● GIVEN ENTRIES
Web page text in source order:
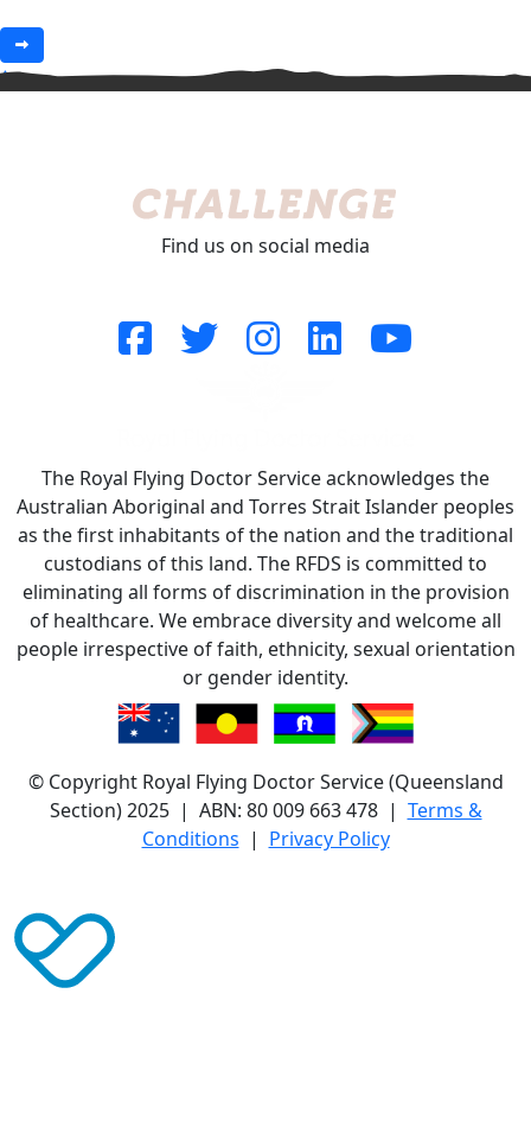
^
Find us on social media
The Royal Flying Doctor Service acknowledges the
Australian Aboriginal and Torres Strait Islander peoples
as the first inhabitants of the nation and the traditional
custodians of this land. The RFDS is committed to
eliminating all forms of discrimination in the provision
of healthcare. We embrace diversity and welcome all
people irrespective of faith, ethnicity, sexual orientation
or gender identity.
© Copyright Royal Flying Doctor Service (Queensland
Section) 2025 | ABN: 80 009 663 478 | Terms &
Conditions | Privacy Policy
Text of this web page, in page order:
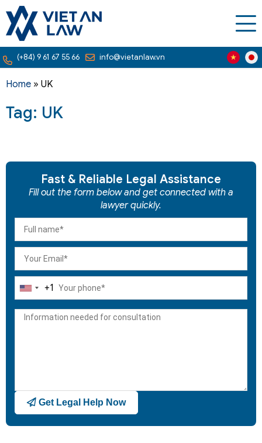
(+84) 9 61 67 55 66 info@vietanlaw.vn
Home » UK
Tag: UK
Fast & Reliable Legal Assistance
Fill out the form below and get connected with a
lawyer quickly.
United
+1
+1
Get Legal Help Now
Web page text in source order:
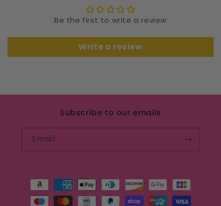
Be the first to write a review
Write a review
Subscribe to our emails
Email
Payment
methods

--

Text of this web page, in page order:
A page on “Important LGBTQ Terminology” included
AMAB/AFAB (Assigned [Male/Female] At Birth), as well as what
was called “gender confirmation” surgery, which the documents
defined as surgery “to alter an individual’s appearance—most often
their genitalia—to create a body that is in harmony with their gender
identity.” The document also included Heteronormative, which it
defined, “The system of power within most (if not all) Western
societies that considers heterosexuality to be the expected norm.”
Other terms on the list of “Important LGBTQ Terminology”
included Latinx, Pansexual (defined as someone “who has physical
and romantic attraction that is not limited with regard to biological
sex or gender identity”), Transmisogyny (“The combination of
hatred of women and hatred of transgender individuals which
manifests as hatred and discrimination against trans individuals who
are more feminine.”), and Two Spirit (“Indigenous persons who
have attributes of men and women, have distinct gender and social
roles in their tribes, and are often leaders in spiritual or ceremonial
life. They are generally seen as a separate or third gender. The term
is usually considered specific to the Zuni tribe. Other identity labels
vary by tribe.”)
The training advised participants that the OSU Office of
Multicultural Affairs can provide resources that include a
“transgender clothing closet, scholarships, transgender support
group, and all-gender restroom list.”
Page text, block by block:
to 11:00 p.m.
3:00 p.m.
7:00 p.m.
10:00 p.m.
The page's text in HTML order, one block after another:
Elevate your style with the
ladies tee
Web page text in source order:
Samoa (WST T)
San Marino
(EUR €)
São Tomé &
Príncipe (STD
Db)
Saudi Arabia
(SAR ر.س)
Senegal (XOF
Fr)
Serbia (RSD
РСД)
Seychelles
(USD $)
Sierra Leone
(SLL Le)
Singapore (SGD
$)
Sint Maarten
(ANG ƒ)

● EXERCISE DESCRIPTION
Please return each line of the listing above that contains "transgender".

● WRITTEN REPLY
hatred of women and hatred of transgender individuals which
“transgender clothing closet, scholarships, transgender support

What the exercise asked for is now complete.